Nabywcą udziałów Jolie okazała się spółka Tenute del Mondo, zależna od Stoli Group, której właścicielem jest Jurij Szefler. Rosyjski miliarder, który w 2002 roku wyemigrował z Rosji, a w wyniku rosyjskiej agresji w Ukrainie postanowił zmienić markę znanej wódki Stolichnaya na Stoli (w Rosji stara nazwa pozostanie), zaakcentował tym samym swoją opozycyjną wobec Putina postawę. Nie ujawniono wysokości transakcji.
Decyzja byłej żony nie spodobała się Pittowi, który postanowił ją pozwać. W uzasadnieniu napisał, że Jolie sprzedała swój udział bez jego zgody, pomimo że wcześniej zawarli porozumienie, na mocy którego strony miały informować się wzajemnie w przypadku odsprzedaży udziałów.
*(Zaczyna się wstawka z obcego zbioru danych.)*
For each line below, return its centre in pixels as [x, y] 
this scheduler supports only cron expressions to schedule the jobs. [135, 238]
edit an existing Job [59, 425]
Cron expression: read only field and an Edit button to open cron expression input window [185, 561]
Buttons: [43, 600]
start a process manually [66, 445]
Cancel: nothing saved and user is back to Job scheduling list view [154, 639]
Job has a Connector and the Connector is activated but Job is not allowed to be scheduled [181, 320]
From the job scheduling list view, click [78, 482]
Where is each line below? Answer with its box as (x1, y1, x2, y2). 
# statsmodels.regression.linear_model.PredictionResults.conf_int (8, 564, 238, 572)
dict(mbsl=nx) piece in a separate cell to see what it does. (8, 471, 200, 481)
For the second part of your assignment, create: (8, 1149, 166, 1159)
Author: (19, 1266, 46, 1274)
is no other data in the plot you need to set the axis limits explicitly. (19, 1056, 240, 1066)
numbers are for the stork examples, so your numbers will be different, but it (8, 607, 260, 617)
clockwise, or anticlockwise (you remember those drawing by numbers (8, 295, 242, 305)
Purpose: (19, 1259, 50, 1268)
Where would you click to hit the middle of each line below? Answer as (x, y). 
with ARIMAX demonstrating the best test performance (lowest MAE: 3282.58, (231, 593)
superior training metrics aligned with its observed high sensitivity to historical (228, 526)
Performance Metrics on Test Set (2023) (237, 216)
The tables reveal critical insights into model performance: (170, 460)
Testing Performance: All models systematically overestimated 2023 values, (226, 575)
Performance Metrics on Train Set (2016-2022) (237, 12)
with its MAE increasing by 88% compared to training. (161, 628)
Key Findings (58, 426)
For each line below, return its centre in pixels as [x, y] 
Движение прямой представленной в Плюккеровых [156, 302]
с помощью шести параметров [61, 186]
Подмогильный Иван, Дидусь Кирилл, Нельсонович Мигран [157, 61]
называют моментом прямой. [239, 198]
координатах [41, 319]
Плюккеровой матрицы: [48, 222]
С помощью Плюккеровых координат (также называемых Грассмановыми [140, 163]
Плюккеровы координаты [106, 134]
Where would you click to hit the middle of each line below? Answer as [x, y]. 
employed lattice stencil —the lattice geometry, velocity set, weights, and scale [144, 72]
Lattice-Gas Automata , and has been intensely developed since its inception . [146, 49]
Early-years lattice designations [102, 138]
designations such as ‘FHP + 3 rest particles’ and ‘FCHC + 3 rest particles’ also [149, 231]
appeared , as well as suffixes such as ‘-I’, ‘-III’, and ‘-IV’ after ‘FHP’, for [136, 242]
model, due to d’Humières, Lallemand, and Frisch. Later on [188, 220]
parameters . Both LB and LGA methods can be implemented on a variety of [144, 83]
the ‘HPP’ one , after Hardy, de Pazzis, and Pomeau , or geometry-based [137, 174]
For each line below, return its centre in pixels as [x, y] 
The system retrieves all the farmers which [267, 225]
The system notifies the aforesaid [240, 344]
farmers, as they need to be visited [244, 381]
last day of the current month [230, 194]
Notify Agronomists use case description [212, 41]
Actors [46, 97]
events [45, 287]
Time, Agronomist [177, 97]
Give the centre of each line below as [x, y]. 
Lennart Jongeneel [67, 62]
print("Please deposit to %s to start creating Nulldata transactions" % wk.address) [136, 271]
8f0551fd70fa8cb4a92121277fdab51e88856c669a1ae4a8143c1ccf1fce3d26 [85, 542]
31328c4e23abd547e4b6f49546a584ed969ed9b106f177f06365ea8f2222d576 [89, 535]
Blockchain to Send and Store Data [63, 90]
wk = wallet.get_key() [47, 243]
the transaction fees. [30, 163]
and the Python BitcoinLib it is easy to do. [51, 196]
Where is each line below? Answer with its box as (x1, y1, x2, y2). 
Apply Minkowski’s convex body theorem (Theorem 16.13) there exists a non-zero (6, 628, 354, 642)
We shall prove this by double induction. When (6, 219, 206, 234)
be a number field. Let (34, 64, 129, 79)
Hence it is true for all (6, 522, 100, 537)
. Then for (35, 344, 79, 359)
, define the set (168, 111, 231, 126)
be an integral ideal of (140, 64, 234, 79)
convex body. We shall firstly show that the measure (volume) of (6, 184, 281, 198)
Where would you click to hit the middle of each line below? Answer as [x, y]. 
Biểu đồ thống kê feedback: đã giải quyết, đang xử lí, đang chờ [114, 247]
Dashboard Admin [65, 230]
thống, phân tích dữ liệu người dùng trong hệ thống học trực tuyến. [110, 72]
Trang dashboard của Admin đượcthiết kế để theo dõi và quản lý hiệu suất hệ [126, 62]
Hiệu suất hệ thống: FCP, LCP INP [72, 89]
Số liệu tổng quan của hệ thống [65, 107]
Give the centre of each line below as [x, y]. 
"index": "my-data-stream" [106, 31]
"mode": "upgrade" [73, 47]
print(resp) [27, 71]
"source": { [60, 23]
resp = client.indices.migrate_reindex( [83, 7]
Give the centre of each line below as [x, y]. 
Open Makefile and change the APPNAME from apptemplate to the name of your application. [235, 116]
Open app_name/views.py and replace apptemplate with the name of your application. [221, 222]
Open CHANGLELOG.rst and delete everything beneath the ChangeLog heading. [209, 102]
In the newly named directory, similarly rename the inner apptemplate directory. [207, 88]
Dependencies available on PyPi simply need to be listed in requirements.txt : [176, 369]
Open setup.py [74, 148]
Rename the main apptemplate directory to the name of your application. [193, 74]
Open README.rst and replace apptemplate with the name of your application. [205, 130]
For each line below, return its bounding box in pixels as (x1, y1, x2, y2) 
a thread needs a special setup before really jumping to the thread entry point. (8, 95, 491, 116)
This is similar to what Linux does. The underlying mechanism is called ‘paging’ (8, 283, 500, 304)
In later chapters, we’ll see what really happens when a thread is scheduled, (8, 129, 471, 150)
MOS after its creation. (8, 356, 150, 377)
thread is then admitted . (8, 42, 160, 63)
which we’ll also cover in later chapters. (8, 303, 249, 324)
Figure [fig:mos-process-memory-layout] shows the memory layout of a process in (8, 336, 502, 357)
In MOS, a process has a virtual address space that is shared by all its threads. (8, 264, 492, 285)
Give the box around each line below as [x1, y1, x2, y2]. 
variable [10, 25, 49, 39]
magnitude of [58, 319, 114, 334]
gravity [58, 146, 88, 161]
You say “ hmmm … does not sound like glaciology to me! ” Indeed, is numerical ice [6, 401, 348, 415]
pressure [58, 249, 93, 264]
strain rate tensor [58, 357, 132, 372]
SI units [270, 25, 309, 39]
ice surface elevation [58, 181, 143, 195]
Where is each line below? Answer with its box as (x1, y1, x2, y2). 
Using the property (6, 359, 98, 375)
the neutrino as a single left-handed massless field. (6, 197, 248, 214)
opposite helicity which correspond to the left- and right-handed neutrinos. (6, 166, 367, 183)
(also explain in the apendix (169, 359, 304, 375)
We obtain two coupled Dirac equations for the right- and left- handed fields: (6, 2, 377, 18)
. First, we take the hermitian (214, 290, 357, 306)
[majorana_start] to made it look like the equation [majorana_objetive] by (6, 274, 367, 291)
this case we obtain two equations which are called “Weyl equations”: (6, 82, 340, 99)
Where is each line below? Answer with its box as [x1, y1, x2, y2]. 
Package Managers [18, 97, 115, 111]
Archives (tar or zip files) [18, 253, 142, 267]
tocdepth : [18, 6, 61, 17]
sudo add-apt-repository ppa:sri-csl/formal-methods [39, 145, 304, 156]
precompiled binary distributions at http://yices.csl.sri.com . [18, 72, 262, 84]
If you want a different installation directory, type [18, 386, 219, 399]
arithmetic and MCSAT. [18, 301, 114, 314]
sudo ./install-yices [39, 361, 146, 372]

Aktor argumentuje ponadto, że w przeciwieństwie do byłej żony osobiście zaangażował się w działalność Miraval i wniósł o unieważnienie transakcji oraz odszkodowanie.
W tym samym czasie w biznes winiarski postanowił wejść Leonardo DiCaprio, który kupił udziały w Rémy Cointreau, firmie zarządzającej domem szampańskim Telmont. Obydwie strony podkreślają ekologiczny aspekt strategii Telmonta, który mocno stawia na organiczną uprawę i planuje zakończyć proces konwersji w ciągu dekady. Nie ma żadnych sygnałów, by swoje udziały DiCaprio nabył wspólnie z obecną partnerką, Camilą Morrone.